EXERCISE BRIEF >> What is needed is an exact transcription of every entry below, with the pictures left out.

DATA RECORDS >>
----

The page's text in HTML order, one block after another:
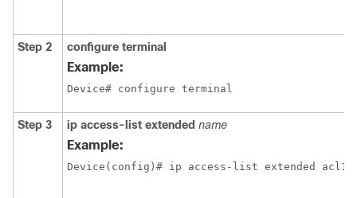
Step 2 configure terminal
Example:
Device# configure terminal
Step 3 ip access-list extended name
Example:
Device(config)# ip access-list extended acl1
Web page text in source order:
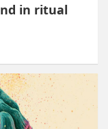
in ritual
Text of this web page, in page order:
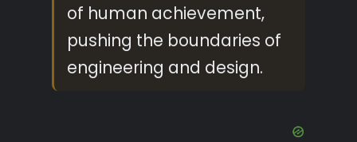
of human achievement,
pushing the boundaries of
engineering and design.

----

YOUR SOLUTION >>
The page's text in HTML order, one block after another:
Step 2 configure terminal
Example:
Device# configure terminal
Step 3 ip access-list extended name
Example:
Device(config)# ip access-list extended acl1
Web page text in source order:
in ritual
Text of this web page, in page order:
of human achievement,
pushing the boundaries of
engineering and design.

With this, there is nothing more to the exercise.